TASK REQUIREMENTS:
Would you copy exactly the lines in the data below from the one that has "utilities, keychain, and" through the one that has "We want to ensure", dropping any pictures?

RAW DATA:
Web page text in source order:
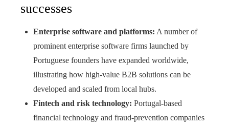
successes
Enterprise software and platforms: A number of
prominent enterprise software firms launched by
Portuguese founders have expanded worldwide,
illustrating how high-value B2B solutions can be
developed and scaled from local hubs.
Fintech and risk technology: Portugal-based
financial technology and fraud-prevention companies
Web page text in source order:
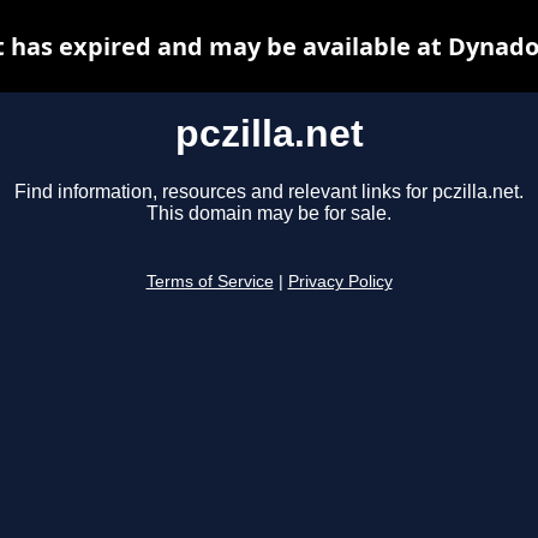
pczilla.net
Find information, resources and relevant links for pczilla.net.
This domain may be for sale.
Terms of Service Privacy Policy
has expired and may be available at
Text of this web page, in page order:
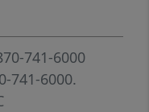
around it,
relaxation and
to roam
floor plan,
functionality
741-6000
741-6000.
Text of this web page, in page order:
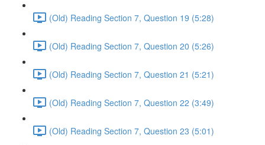
(Old) Reading Section 7, Question 19 (5:28)
(Old) Reading Section 7, Question 20 (5:26)
(Old) Reading Section 7, Question 21 (5:21)
(Old) Reading Section 7, Question 22 (3:49)
(Old) Reading Section 7, Question 23 (5:01)
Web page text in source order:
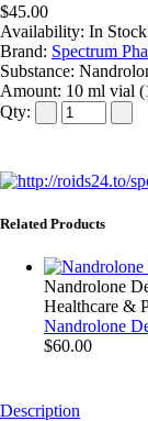
$45.00
Availability: In Stock
Brand: Spectrum
Substance:
Amount: 10 ml vial
Qty:
Related Products
Nandrolone
Healthcare &
Nandrolone
$60.00
Description
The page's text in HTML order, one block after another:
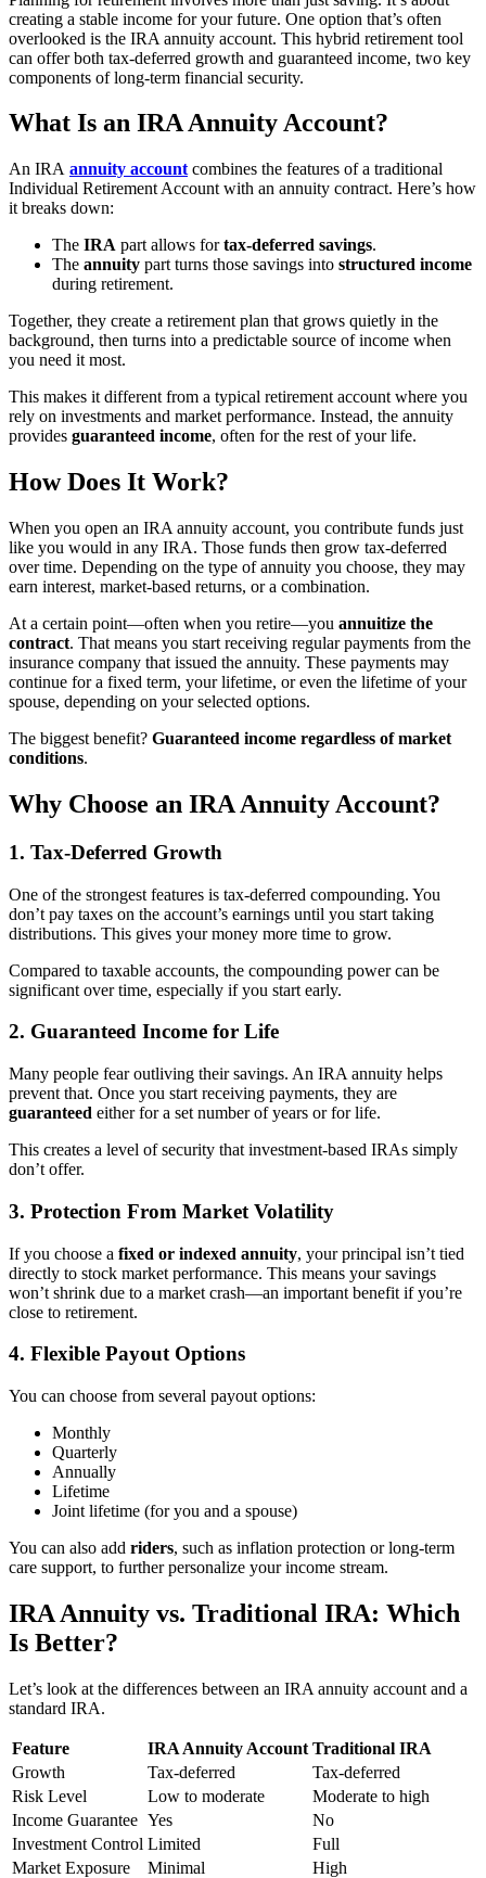
creating a stable income for your future. One option that’s often
overlooked is the IRA annuity account. This hybrid retirement tool
can offer both tax-deferred growth and guaranteed income, two key
components of long-term financial security.
What Is an IRA Annuity Account?
An IRA annuity account combines the features of a traditional
Individual Retirement Account with an annuity contract. Here’s how
it breaks down:
The IRA part allows fortax-deferred savings.
The annuity part turns those savings into structured income
during retirement.
Together, they create a retirement plan that grows quietly in the
background, then turns into a predictable source of income when
you need it most.
This makes it different from a typical retirement account where you
rely on investments and market performance. Instead, the annuity
provides guaranteed income, often for the rest of your life.
How Does It Work?
When you open an IRA annuity account, you contribute funds just
like you would in any IRA. Those funds then grow tax-deferred
over time. Depending on the type of annuity you choose, they may
earn interest, market-based returns, or a combination.
At a certain point—often when you retire—you annuitize the
contract. That means you start receiving regular payments from the
insurance company that issued the annuity. These payments may
continue for a fixed term, your lifetime, or even the lifetime of your
spouse, depending on your selected options.
The biggest benefit? Guaranteed income regardless of market
conditions.
Why Choose an IRA Annuity Account?
1. Tax-Deferred Growth
One of the strongest features is tax-deferred compounding. You
don’t pay taxes on the account’s earnings until you start taking
distributions. This gives your money more time to grow.
Compared to taxable accounts, the compounding power can be
significant over time, especially if you start early.
2. Guaranteed Income for Life
Many people fear outliving their savings. An IRA annuity helps
prevent that. Once you start receiving payments, they are
guaranteed either for a set number of years or for life.
This creates a level of security that investment-based IRAs simply
don’t offer.
3. Protection From Market Volatility
If you choose a fixed or indexed annuity, your principal isn’t tied
directly to stock market performance. This means your savings
won’t shrink due to a market crash—an important benefit if you’re
close to retirement.
4. Flexible Payout Options
You can choose from several payout options:
Monthly
Quarterly
Annually
Lifetime
Joint lifetime (for you and a spouse)
You can also add riders, such as inflation protection or long-term
care support, to further personalize your income stream.
IRA Annuity vs. Traditional IRA: Which
Is Better?
Let’s look at the differences between an IRA annuity account and a
standard IRA.
Feature IRA Annuity Account Traditional IRA
Growth
Tax-deferred
Tax-deferred
Risk Level
Low to moderate
Moderate to high
Income Guarantee Yes
No
Investment Control Limited
Full
Market Exposure
Minimal
High
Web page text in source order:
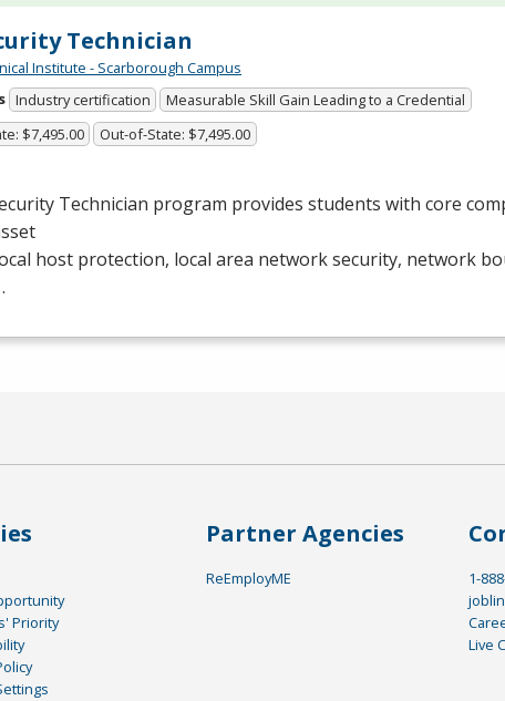
Technician
Institute - Scarborough Campus
Industry certification
Measurable Skill Gain Leading to a Credential
$7,495.00 Out-of-State: $7,495.00
Technician program provides students with core
host protection, local area network security, network
Priority
Partner Agencies
ReEmployME
1-
Live
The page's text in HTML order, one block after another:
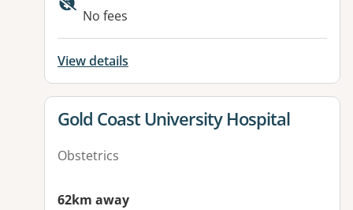
No fees
View details
View details for
Gold Coast University Hospital
Obstetrics
62km away
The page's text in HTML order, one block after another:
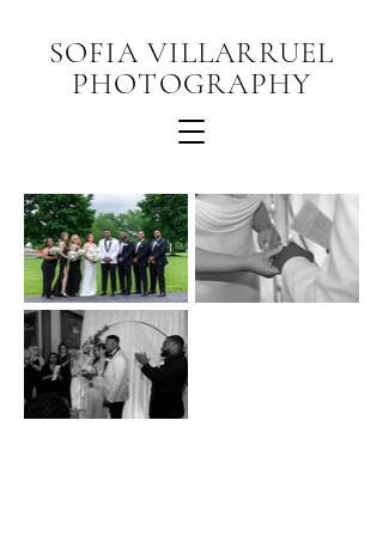
SOFIA VILLARRUEL
PHOTOGRAPHY
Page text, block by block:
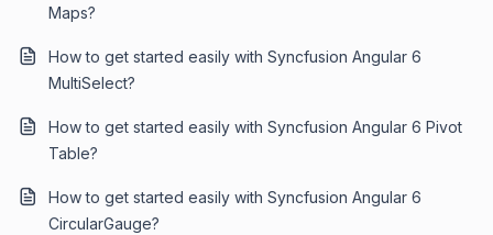
Maps?
How to get started easily with Syncfusion Angular 6
MultiSelect?
How to get started easily with Syncfusion Angular 6 Pivot
Table?
How to get started easily with Syncfusion Angular 6
CircularGauge?
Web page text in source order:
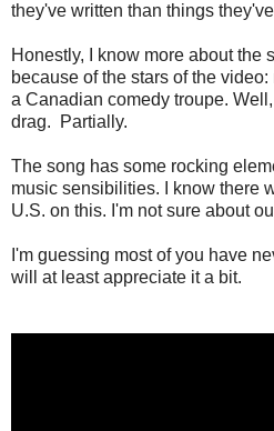
they've written than things
Honestly, I know more about the
because of the stars of the
a Canadian comedy troupe.
drag. Partially.
The song has some rocking
music sensibilities. I know there
U.S. on this. I'm not sure about
I'm guessing most of you have
will at least appreciate it a bit.
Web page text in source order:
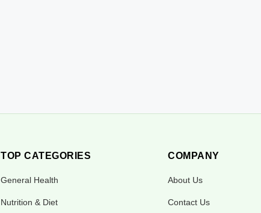
TOP CATEGORIES
General Health
Nutrition & Diet
COMPANY
About Us
Contact Us
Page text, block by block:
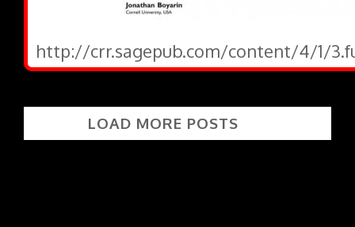
http://crr.sagepub.com/content/4/1/
LOAD MORE POSTS
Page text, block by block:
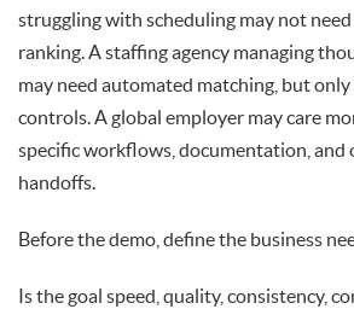
struggling with scheduling may not
ranking. A staffing agency managing
may need automated matching, but
controls. A global employer may care
specific workflows, documentation, and
handoffs.
Before the demo, define the business
Is the goal speed, quality, consistency,
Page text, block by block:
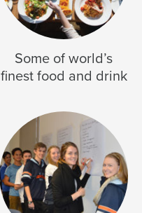
Some of world’s
finest food and drink
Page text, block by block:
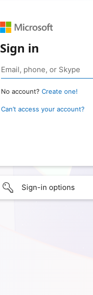
Sign in
No account? Create one!
Can’t access your account?
Sign-in options
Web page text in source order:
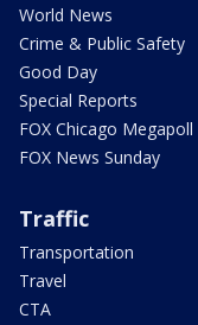
World News
Crime & Public Safety
Good Day
Special Reports
FOX Chicago Megapoll
FOX News Sunday
Traffic
Transportation
Travel
CTA
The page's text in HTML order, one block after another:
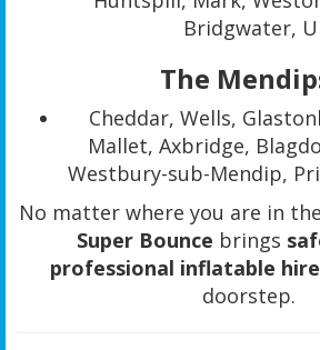
Bridgwater,
The
Cheddar, Wells,
Mallet, Axbridge,
Westbury-sub-Mendip,
No matter where you are in
Super Bounce brings
professional inflatable hire
doorstep.
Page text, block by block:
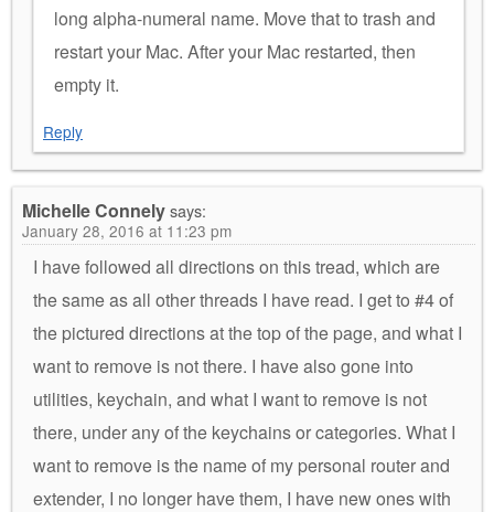
long alpha-numeral name. Move that to trash and
restart your Mac. After your Mac restarted, then
empty it.
Reply
Michelle Connelysays:
January 28, 2016 at 11:23 pm
I have followed all directions on this tread, which are
the same as all other threads I have read. I get to #4 of
the pictured directions at the top of the page, and what I
want to remove is not there. I have also gone into
utilities, keychain, and what I want to remove is not
there, under any of the keychains or categories. What I
want to remove is the name of my personal router and
extender, I no longer have them, I have new ones with
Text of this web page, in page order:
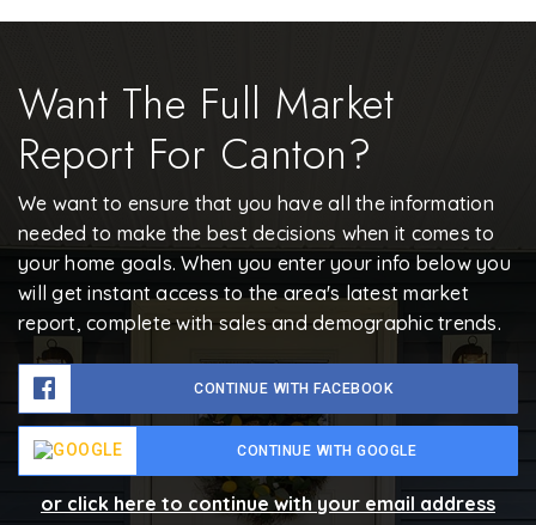
Want The Full Market
Report For Canton?
We want to ensure that you have all the information
needed to make the best decisions when it comes to
your home goals. When you enter your info below you
will get instant access to the area's latest market
report, complete with sales and demographic trends.
CONTINUE WITH FACEBOOK
CONTINUE WITH GOOGLE
or click here to continue with your email address
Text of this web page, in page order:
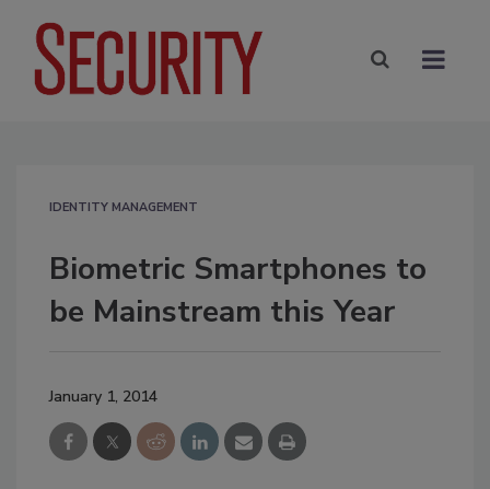
IDENTITY MANAGEMENT
Biometric Smartphones to
be Mainstream this Year
January 1, 2014
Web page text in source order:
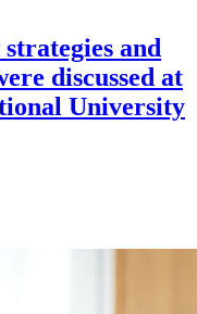
and
discussed at
University

TASK RESPONSE:
utilities, keychain, and what I want to remove is not
there, under any of the keychains or categories. What I
want to remove is the name of my personal router and
extender, I no longer have them, I have new ones with
Text of this web page, in page order:
Want The Full Market
Report For Canton?
We want to ensure that you have all the information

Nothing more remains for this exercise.